6th Grade Benchmark Cluster

1. Which of the following might be reasonable dimensions of a bathroom?

40 in x 30 in

2 miles x 3 miles

9 feet x 12 feet

The dimensions of a bathroom are typically measured in feet or inches, not in miles. Therefore, the option of 2 miles x 3 miles is not a reasonable dimension for a bathroom. However, the option of 9 feet x 12 feet is a reasonable dimension for a bathroom as it falls within the typical range of bathroom sizes. The dimensions of 40 in x 30 in could also be reasonable for a smaller bathroom, as it is within the range of standard bathroom sizes.

Explanation

The dimensions of a bathroom are typically measured in feet or inches, not in miles. Therefore, the option of 2 miles x 3 miles is not a reasonable dimension for a bathroom. However, the option of 9 feet x 12 feet is a reasonable dimension for a bathroom as it falls within the typical range of bathroom sizes. The dimensions of 40 in x 30 in could also be reasonable for a smaller bathroom, as it is within the range of standard bathroom sizes.

2. You are at a carnival. One of the carnival games asks you to pick a door and then pick a curtain behind the door. There are 3 doors and 4 curtains behind each door. How many choices are possible for each player? Make a tree diagram to help you. (optional)

3

12

24

36

Each player has 3 choices for picking a door and 4 choices for picking a curtain behind the door. Therefore, the total number of choices for each player is the product of the number of choices for picking a door and the number of choices for picking a curtain, which is 3 * 4 = 12.

Explanation

Each player has 3 choices for picking a door and 4 choices for picking a curtain behind the door. Therefore, the total number of choices for each player is the product of the number of choices for picking a door and the number of choices for picking a curtain, which is 3 * 4 = 12.

3. Rule = x3 -5

What is the output if the input is 1?

3

2

8

-2

The given rule is x3 - 5. When the input is 1, substituting it into the rule, we get 13 - 5 = 8. Therefore, the output is 8.

Explanation

The given rule is x3 - 5. When the input is 1, substituting it into the rule, we get 13 - 5 = 8. Therefore, the output is 8.

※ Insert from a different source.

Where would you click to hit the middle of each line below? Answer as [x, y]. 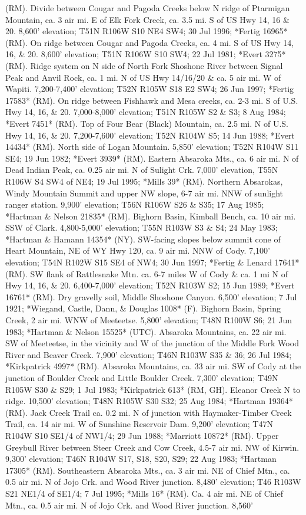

4. Jennifer has a standard deck of cards. There are 52 cards in the deck. If Jennifer selects one card from the deck without looking, what is the probability of Jennifer selecting a king? Reduce the fraction to lowest terms.

4/52

4/4

1/13

13

The probability of Jennifer selecting a king can be calculated by dividing the number of favorable outcomes (the number of kings in the deck) by the total number of possible outcomes (the total number of cards in the deck). In this case, there are 4 kings in a standard deck of 52 cards, so the probability is 4/52. This fraction can be reduced to lowest terms by dividing both the numerator and denominator by their greatest common divisor, which is 4. Therefore, the probability of Jennifer selecting a king is 1/13.

Explanation

The probability of Jennifer selecting a king can be calculated by dividing the number of favorable outcomes (the number of kings in the deck) by the total number of possible outcomes (the total number of cards in the deck). In this case, there are 4 kings in a standard deck of 52 cards, so the probability is 4/52. This fraction can be reduced to lowest terms by dividing both the numerator and denominator by their greatest common divisor, which is 4. Therefore, the probability of Jennifer selecting a king is 1/13.

5. Rule = x3 -5

What is the output if the input is 6?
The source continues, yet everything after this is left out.